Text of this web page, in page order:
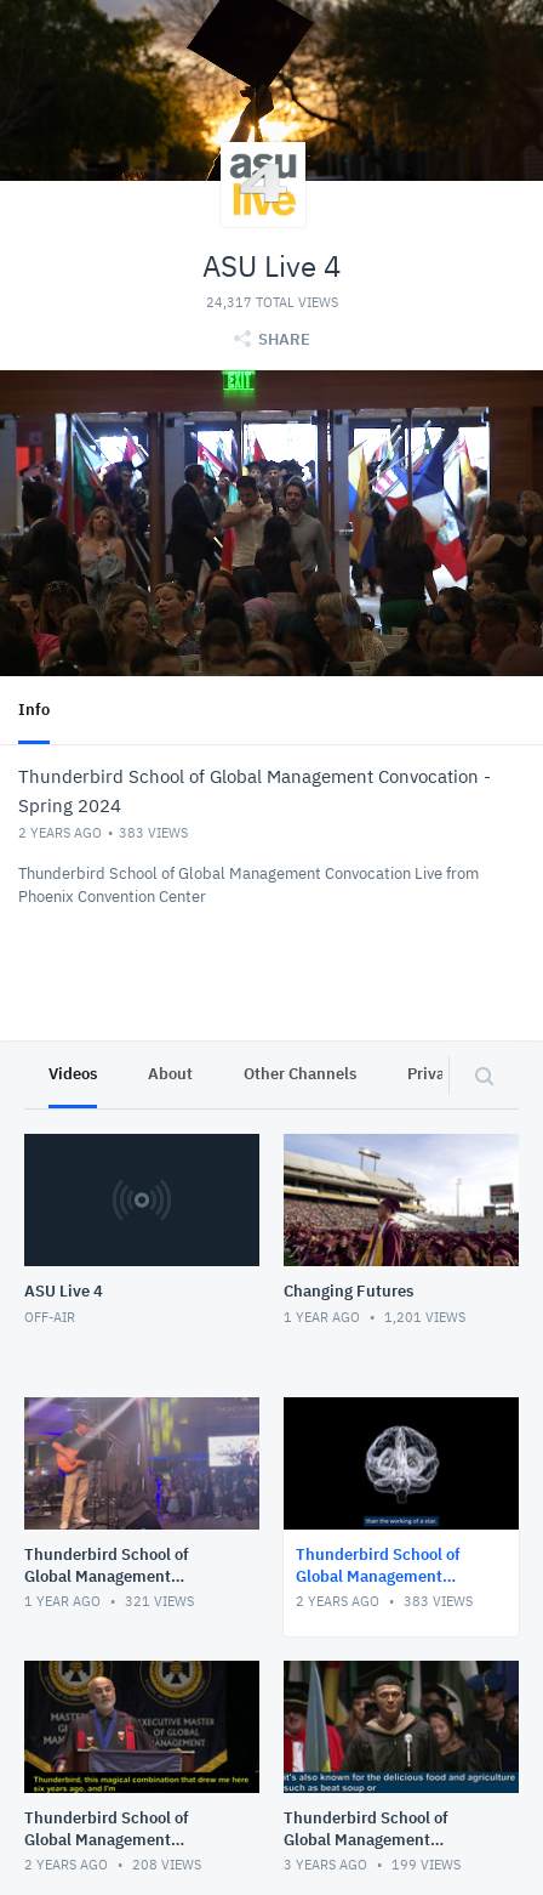
ASU Live 4
24,317 TOTAL VIEWS
SHARE
Info
Thunderbird School of Global Management Convocation -
Spring 2024
2 YEARS AGO 383 VIEWS
Thunderbird School of Global Management Convocation Live from
Phoenix Convention Center
Videos About Other Channels Privacy
ASU Live 4
OFF-AIR
Changing Futures
1 YEAR AGO 1,201 VIEWS
Thunderbird School of
Global Management
Convocation, Fall 2024
1 YEAR AGO 321 VIEWS
Thunderbird School of
Global Management
Convocation - Spring 2024
2 YEARS AGO 383 VIEWS
Thunderbird School of
Global Management
Commencement, Fall 2023
2 YEARS AGO 208 VIEWS
Thunderbird School of
Global Management
Commencement, Spring
3 YEARS AGO 199 VIEWS
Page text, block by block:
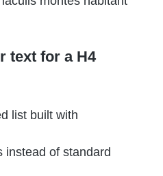
text for a H4
list built with
instead of standard
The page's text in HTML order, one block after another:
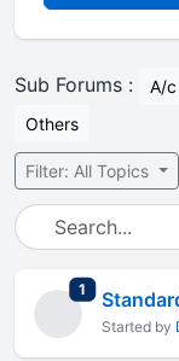
Sub Forums : A/
Others
Filter: All Topics
1 total replies
Started by
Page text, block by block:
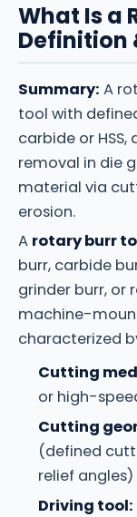
What Is a
Definition
Summary: A
tool with
carbide or
removal in die
material via
erosion.
A rotary burr
burr, carbide
grinder burr, or
machine-
characterized
Cutting
or high-
Cutting
(defined
relief angles)
Driving tool:
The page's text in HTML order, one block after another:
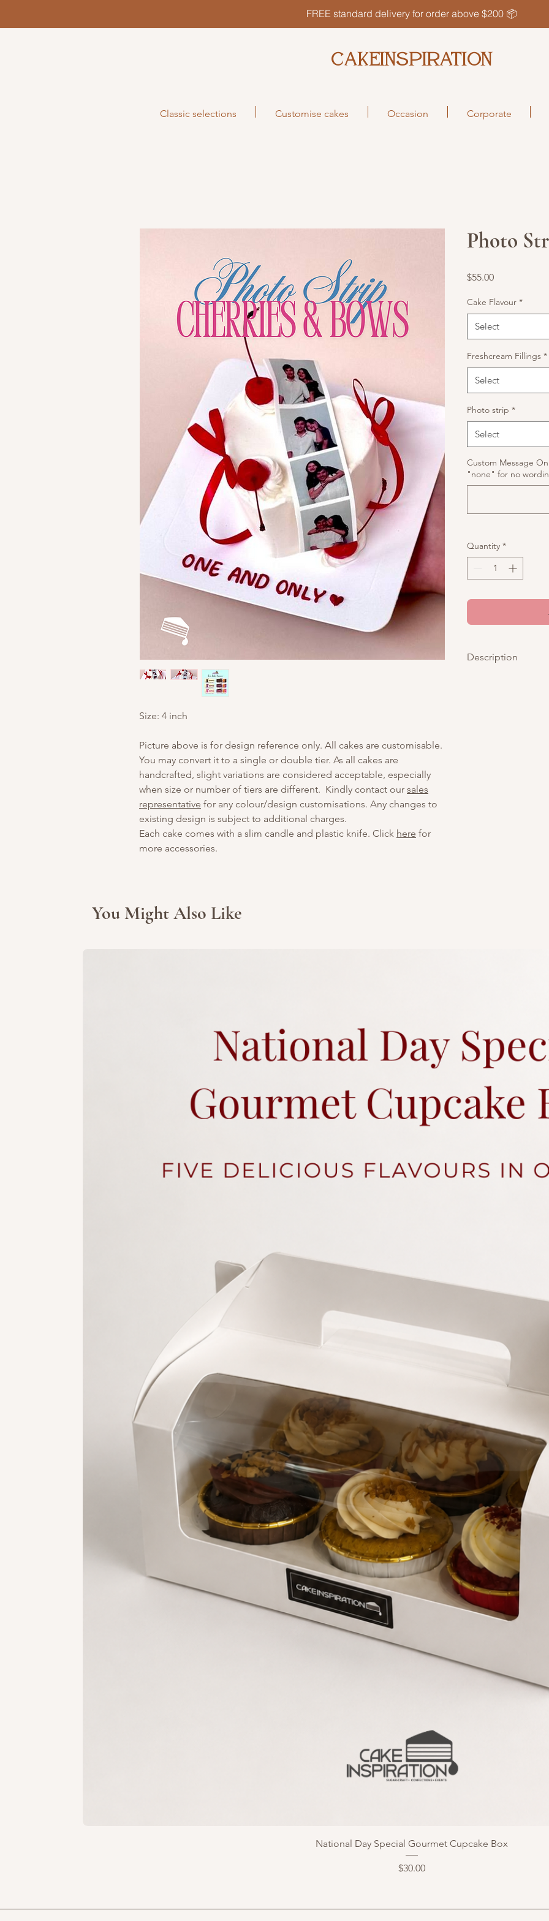
FREE standard delivery for order above $200 📦
CAKEINSPIRATION
Classic selections Customise cakes Occasion Corporate
Size: 4 inch
Picture above is for design reference only. All cakes are customisable.
You may convert it to a single or double tier. As all cakes are
handcrafted, slight variations are considered acceptable, especially
when size or number of tiers are different. Kindly contact our sales
representative for any colour/design customisations. Any changes to
existing design is subject to additional charges.
Each cake comes with a slim candle and plastic knife. Click here for
more accessories.
Photo
$55.00Price
Cake Flavour *
Select
Freshcream Fillings *
Select
Photo strip *
Select
Custom Message
"none" for no
Quantity *
Description
You Might Also Like
National Day Special Gourmet Cupcake Box
Price
$30.00
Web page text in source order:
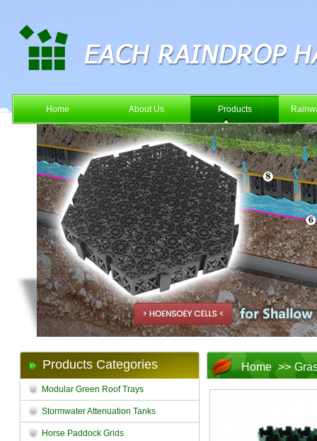
Home About Us Products
Products Categories
Modular Green Roof Trays
Stormwater Attenuation Tanks
Horse Paddock Grids
Home >>
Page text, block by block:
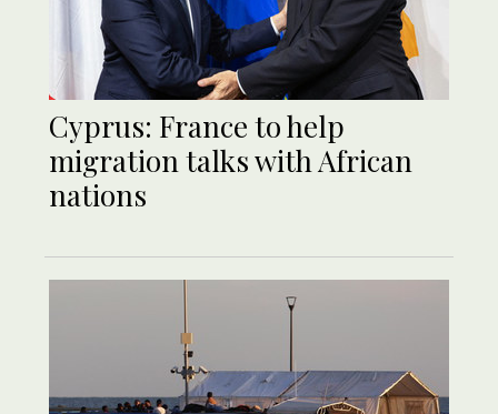
Cyprus: France to help
migration talks with African
nations
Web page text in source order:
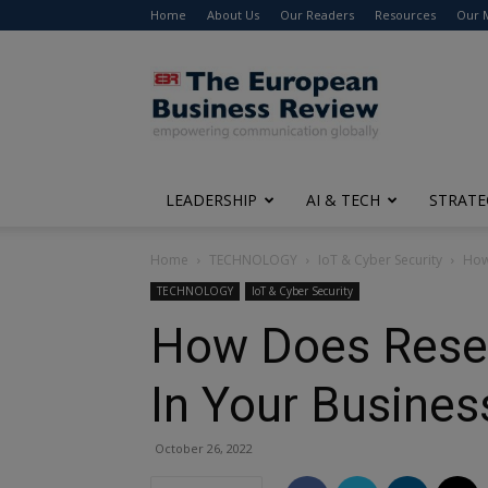
Home About Us Our Readers Resources Our
The
European
Business
Review
LEADERSHIP AI & TECH
Home TECHNOLOGY IoT & Cyber Security
TECHNOLOGY IoT & Cyber Security
How Does
In Your
October 26, 2022
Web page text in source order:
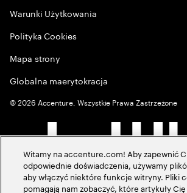
Warunki Użytkowania
Polityka Cookies
Mapa strony
Globalna maerytokracja
©2026 Accenture, Wszystkie Prawa Zastrzeżone
Witamy na accenture.com! Aby zapewnić
odpowiednie doświadczenia, używamy
aby włączyć niektóre funkcje witryny. Pliki
pomagają nam zobaczyć, które artykuły
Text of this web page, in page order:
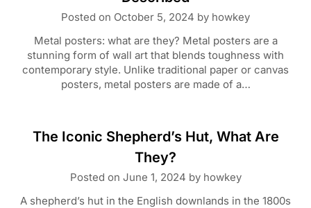
Posted on October 5, 2024 by howkey
Metal posters: what are they? Metal posters are a
stunning form of wall art that blends toughness with
contemporary style. Unlike traditional paper or canvas
posters, metal posters are made of a…
The Iconic Shepherd’s Hut, What Are
They?
Posted on June 1, 2024 by howkey
A shepherd’s hut in the English downlands in the 1800s
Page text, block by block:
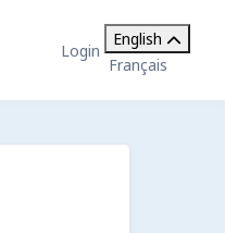
Login
English
Français
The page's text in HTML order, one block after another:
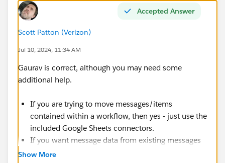
Accepted Answer
Scott Patton (Verizon)
Jul 10, 2024, 11:34 AM
Gaurav is correct, although you may need some
additional help.
If you are trying to move messages/items
contained within a workflow, then yes - just use the
included Google Sheets connectors.
If you want message data from existing messages
(or messages posted by users) then you will need
Show More
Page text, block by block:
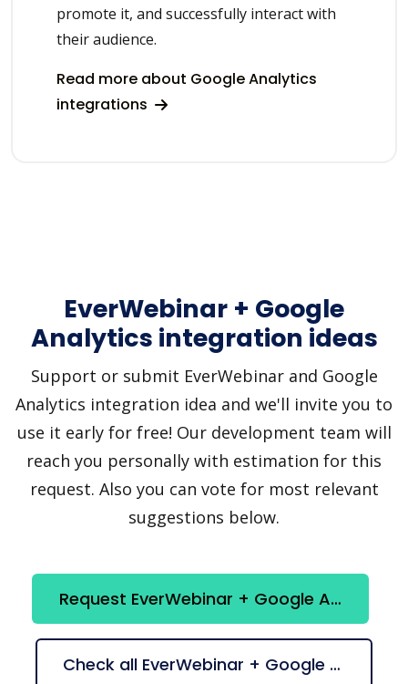
promote it, and successfully interact with
their audience.
Read more about Google Analytics
integrations
EverWebinar + Google
Analytics integration ideas
Support or submit EverWebinar and Google
Analytics integration idea and we'll invite you to
use it early for free! Our development team will
reach you personally with estimation for this
request. Also you can vote for most relevant
suggestions below.
Request EverWebinar + Google Analytics integration
Check all EverWebinar + Google Analytics suggestions
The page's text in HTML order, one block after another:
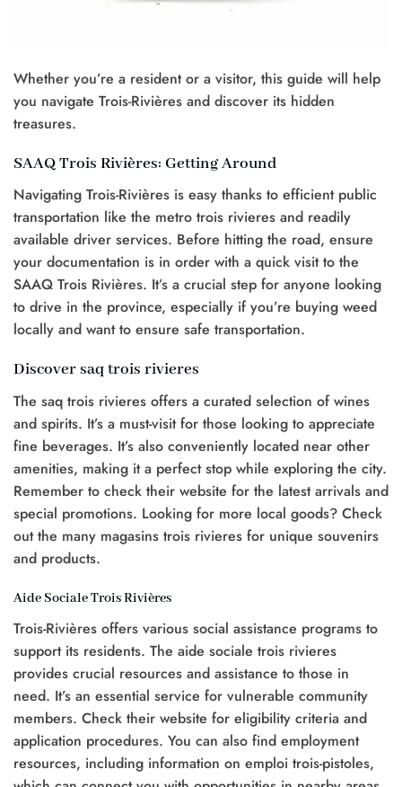
Whether you’re a resident or a visitor, this guide will help
you navigate Trois-Rivières and discover its hidden
treasures.
SAAQ Trois Rivières: Getting Around
Navigating Trois-Rivières is easy thanks to efficient public
transportation like the metro trois rivieres and readily
available driver services. Before hitting the road, ensure
your documentation is in order with a quick visit to the
SAAQ Trois Rivières. It’s a crucial step for anyone looking
to drive in the province, especially if you’re buying weed
locally and want to ensure safe transportation.
Discover saq trois rivieres
The saq trois rivieres offers a curated selection of wines
and spirits. It’s a must-visit for those looking to appreciate
fine beverages. It’s also conveniently located near other
amenities, making it a perfect stop while exploring the city.
Remember to check their website for the latest arrivals and
special promotions. Looking for more local goods? Check
out the many magasins trois rivieres for unique souvenirs
and products.
Aide Sociale Trois Rivières
Trois-Rivières offers various social assistance programs to
support its residents. The aide sociale trois rivieres
provides crucial resources and assistance to those in
need. It’s an essential service for vulnerable community
members. Check their website for eligibility criteria and
application procedures. You can also find employment
resources, including information on emploi trois-pistoles,

-.-.-

* The problem: The answer must be every line of the data that holds the word "help".

* Task response:
Cyprus: France to help
additional help.
Whether you’re a resident or a visitor, this guide will help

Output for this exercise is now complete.